First things first… The old-modern and aristocratic architecture of intu Trafford Centre makes its visitors feel like they are inside a palace, taking the shopping experience to another level. It’s

like no other shopping centre in Europe, with glazed domes, gold edged columns, statues, murals, fountains and elaborate staircases. Above all, intu Trafford Centre is a destination in itself – somewhere you can spend the whole day - either with friends or family.

Shopping Intu Trafford Centre is home to some of the world's finest brands. It boasts lots of stores offering desirable labels to suit all tastes.

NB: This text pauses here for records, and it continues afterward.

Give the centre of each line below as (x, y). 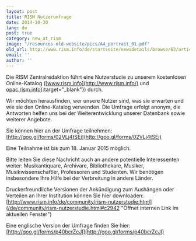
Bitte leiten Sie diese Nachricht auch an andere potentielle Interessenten (93, 159)
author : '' (19, 60)
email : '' (18, 55)
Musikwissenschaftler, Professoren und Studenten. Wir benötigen (85, 172)
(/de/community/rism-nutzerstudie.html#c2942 (63, 208)
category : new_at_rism (34, 39)
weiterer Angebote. (29, 119)
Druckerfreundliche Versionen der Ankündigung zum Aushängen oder (90, 189)
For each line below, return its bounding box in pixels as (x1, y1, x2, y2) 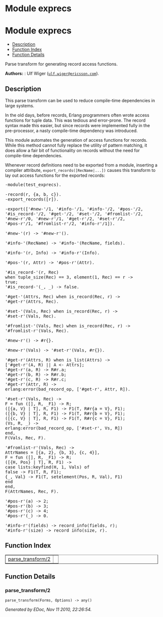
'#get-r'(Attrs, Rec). (5, 299, 59, 304)
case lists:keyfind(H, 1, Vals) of (5, 464, 90, 470)
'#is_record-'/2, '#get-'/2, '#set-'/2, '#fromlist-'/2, (5, 211, 144, 217)
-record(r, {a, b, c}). (5, 191, 62, 197)
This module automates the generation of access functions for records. (5, 137, 147, 143)
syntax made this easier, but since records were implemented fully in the (5, 122, 150, 128)
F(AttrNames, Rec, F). (5, 488, 59, 494)
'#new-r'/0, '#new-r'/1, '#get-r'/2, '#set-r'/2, (5, 216, 126, 222)
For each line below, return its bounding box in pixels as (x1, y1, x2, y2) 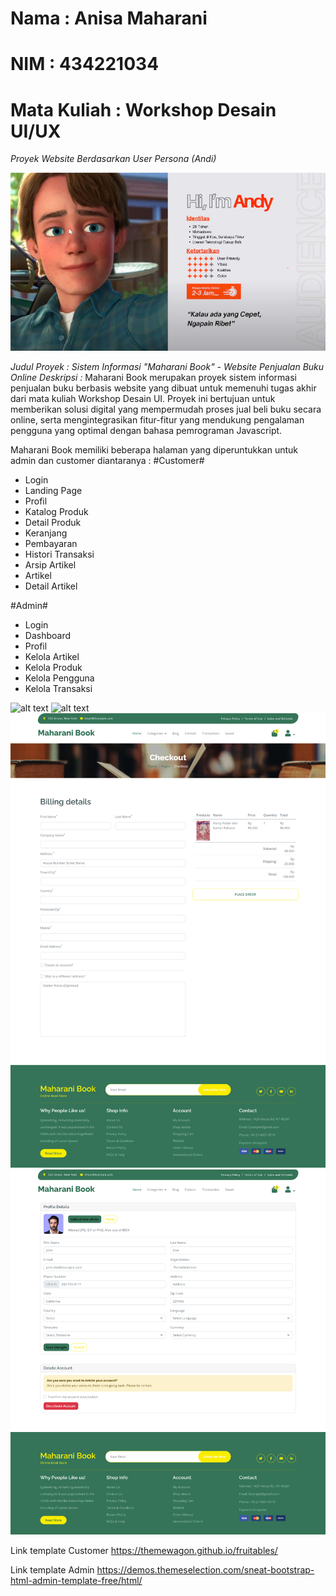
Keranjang (24, 527, 68, 539)
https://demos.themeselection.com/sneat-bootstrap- (96, 1564, 315, 1576)
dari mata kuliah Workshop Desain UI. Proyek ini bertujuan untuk (10, 392, 276, 404)
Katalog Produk (24, 505, 89, 517)
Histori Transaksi (24, 548, 95, 560)
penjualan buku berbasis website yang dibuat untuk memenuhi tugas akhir (10, 382, 317, 394)
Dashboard (24, 629, 72, 641)
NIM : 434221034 (10, 53, 160, 76)
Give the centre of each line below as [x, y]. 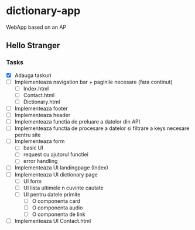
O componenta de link [59, 214]
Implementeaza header [42, 115]
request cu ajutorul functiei [56, 155]
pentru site [28, 135]
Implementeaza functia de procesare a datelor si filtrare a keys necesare [102, 128]
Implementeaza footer [41, 108]
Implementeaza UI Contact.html [53, 221]
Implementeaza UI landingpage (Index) [61, 168]
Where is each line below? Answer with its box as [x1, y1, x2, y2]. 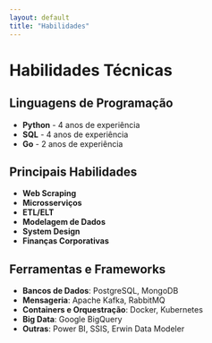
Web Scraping [21, 188, 77, 199]
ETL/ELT [21, 207, 55, 218]
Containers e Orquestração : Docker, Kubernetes [21, 304, 204, 315]
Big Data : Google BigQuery [21, 314, 123, 325]
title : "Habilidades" [9, 21, 90, 30]
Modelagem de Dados [21, 217, 106, 227]
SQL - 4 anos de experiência [21, 129, 129, 140]
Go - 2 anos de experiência [21, 138, 123, 149]
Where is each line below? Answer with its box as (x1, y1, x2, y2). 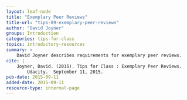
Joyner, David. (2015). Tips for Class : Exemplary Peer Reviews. (16, 63, 182, 69)
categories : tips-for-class (6, 36, 75, 42)
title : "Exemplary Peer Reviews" (6, 14, 88, 20)
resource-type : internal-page (6, 85, 80, 91)
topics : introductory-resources (6, 42, 85, 48)
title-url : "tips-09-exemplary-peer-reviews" (6, 19, 119, 25)
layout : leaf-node (6, 8, 51, 15)
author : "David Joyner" (6, 25, 64, 31)
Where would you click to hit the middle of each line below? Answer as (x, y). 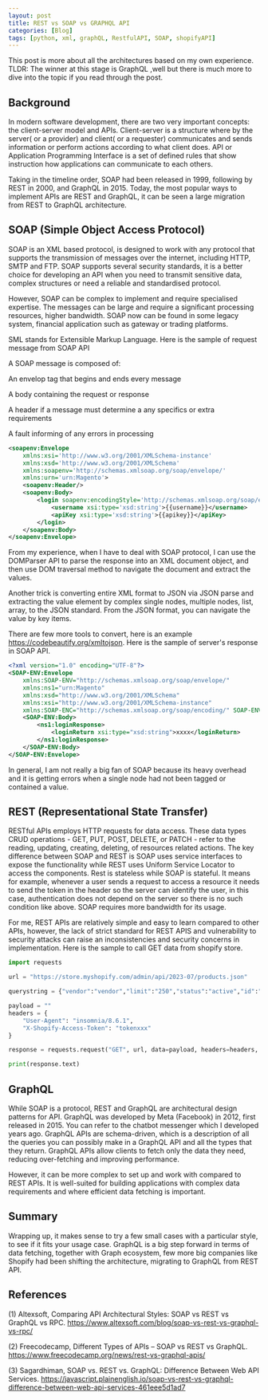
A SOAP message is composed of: (65, 363)
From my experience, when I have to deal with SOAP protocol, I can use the (132, 553)
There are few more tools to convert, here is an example (100, 634)
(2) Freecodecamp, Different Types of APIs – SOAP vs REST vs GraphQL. (128, 1346)
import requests (35, 963)
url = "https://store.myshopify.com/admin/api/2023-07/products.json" (128, 977)
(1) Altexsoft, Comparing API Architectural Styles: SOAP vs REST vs (118, 1314)
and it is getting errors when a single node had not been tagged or (117, 778)

This includes a stunning Selfridges store that offers brands such as Miu Miu, Jimmy Choo, Michael Kors and Mulberry, plus DKNY, Armani Exchange and Calvin Klein. For those that love the latest trends, look out for stores like Forever 21, Banana Republic

Opening times Shopping hours are Monday to Friday from 10am to 10pm, Saturday from 10am to 8pm and Sunday from 12noon to 6pm. For dining and most other leisure facilities the opening hours are Monday to Friday 10am to midnight, Saturday from 10am to midnight and beyond and Sunday early to midnight and beyond.

Entertainment Intu Trafford Centre is not just a shopping experience – there’s also a LEGOLAND Discovery Centre, ODEON cinema, Namco Funscape, Paradise Island Adventure Golf, Laser Quest and The Rock and Aerial Extreme high ropes adventure course. And new for 2013 (in June) is SEALIFE.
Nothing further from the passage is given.